It’s not unusual for an executive director to get a salary bump as a group expands, and Collective Impact, the nonprofit, grew from a $2.8 million organization when James Spingola joined in 2020 to a budget of $7.4 million last year.

Sheryl Davis resigned in the latest City Hall scandal. Photo from HRC meeting on sfgiovtv.

And $148,000 a year is by no means out of line for the director of a nonprofit with more than $7 million in revenue.

But it raises an important question: Did Sheryl Davis, the HRC director who signed off on the contracts, personally benefit as the income of the person who shares her house and her car took home an additional $29,000 a year as she approved significant city funding for his organization?

As the SF Standard has reported, Davis signed off on the $1.5 million in contracts to Collective Impact without disclosing that the director and her appear to share a household.

Davis and Spingola share the deed to a house and a car.

After that story, and another in the Chronicle questioning expenditures by Davis, she has resigned from her $221,000-a-year job.
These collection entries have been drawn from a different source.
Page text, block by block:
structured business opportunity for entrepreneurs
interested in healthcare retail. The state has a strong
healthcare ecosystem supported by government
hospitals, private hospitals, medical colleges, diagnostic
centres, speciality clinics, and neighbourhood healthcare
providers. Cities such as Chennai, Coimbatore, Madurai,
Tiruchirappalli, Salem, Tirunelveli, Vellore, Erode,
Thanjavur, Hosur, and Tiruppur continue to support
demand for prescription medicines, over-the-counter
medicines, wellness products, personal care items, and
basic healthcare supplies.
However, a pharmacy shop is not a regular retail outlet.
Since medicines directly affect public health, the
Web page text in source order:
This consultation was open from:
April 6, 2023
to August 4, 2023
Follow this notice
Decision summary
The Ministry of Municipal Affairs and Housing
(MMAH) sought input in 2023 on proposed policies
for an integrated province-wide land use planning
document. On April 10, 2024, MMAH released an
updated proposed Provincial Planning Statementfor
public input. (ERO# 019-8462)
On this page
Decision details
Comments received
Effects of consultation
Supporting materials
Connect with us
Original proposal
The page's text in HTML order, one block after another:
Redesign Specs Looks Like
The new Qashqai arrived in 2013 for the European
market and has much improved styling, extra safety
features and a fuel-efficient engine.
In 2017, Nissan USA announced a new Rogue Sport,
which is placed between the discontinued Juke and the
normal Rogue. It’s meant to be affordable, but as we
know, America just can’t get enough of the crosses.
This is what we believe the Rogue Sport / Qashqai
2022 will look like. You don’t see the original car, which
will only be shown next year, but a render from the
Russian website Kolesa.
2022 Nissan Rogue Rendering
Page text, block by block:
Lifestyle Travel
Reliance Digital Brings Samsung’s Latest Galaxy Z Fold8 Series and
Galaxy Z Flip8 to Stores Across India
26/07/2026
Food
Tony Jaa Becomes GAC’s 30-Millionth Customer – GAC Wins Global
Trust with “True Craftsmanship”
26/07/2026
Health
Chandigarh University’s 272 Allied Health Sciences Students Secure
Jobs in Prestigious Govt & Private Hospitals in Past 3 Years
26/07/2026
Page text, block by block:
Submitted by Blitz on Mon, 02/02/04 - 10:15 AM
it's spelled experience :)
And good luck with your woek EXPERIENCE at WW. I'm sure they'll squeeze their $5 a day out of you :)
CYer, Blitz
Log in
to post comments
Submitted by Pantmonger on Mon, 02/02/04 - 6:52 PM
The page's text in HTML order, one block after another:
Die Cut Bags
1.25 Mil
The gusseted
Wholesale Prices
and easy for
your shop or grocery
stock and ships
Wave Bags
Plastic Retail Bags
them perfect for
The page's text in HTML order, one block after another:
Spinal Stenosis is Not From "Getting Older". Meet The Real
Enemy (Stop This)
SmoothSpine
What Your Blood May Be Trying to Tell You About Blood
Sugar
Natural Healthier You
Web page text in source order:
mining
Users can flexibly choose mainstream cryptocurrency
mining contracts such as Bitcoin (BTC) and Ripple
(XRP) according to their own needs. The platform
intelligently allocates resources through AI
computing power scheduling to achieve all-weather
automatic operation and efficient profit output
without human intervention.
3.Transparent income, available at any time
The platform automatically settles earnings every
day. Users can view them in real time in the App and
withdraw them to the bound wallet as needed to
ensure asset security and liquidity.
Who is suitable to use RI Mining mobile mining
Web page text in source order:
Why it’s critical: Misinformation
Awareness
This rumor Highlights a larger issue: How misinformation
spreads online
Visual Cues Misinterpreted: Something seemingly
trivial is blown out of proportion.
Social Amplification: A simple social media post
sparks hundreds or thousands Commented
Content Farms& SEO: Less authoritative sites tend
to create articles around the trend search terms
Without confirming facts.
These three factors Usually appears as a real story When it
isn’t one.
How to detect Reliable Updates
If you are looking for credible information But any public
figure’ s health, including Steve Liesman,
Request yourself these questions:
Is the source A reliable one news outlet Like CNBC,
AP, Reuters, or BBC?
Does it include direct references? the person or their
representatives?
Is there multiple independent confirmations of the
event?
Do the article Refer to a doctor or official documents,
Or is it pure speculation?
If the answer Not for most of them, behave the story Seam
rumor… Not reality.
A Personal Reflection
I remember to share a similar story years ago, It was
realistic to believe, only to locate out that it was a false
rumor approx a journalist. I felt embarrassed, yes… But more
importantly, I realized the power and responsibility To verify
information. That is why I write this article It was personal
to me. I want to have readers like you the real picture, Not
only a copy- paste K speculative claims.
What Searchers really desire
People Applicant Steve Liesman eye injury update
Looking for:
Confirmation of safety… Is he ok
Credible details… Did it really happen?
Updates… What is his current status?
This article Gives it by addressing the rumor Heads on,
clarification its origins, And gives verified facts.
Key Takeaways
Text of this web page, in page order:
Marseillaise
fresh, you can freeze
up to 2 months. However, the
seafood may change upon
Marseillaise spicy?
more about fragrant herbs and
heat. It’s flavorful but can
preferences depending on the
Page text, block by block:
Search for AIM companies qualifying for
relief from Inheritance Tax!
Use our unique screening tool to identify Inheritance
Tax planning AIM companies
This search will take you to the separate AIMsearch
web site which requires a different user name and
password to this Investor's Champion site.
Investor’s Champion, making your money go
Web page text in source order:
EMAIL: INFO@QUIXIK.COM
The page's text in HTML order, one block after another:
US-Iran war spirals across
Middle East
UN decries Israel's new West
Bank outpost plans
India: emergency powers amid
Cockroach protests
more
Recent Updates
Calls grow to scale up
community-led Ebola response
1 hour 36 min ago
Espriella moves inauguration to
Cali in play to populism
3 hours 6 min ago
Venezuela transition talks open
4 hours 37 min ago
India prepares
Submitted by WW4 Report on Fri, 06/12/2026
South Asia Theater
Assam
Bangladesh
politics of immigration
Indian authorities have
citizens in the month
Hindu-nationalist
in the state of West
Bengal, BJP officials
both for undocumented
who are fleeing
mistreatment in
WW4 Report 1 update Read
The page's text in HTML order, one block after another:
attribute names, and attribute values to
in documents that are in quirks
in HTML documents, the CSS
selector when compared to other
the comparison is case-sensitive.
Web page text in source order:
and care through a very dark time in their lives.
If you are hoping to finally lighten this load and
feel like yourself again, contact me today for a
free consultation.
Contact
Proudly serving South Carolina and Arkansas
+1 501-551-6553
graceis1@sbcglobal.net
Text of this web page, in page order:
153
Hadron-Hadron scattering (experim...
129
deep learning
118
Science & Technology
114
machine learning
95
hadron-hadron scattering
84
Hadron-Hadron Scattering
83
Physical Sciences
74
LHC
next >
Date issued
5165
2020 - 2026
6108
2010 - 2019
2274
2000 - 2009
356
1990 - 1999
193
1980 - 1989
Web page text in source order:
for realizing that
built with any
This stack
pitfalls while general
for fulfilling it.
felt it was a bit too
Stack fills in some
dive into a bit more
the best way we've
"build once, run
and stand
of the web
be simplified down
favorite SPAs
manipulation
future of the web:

After Breed launched the Dreamkeeper initiative and Collective Impact became one of the groups the program supported, it grew rapidly. Revenue more than doubled from about $2.8 million a year to more than $7.4 million, documents filed with the IRS show.

So did net assets. Every year since 2019, the organization has spent less than it takes in, which would be called a profit if this wasn’t a nonprofit. Again: Not unusual for small nonprofits to keep a healthy reserve.

In this case, Collective Impact has kept about $1 million a year of its revenue, and now has $5.7 million in assets.

The only issue is that city grants come with a timeline and are supposed to be spent; if the organization that gets a city grant doesn’t spend all the money, it’s supposed to be returned.

Not all of Collective Impact’s money is city grants, and much of it, the documents show, has no donor restrictions.

I have heard no indications that the group does anything other than exceptional work in the community. This is part of the tragedy of these scandals: Many of the organizations that get money from the Dreamkeeper initiative are making real change and helping people. This climate of persistent corruption under the Breed Administration is undermining the important work that so many of the city’s nonprofits, including the ones funded by Dreamkeeper, are doing.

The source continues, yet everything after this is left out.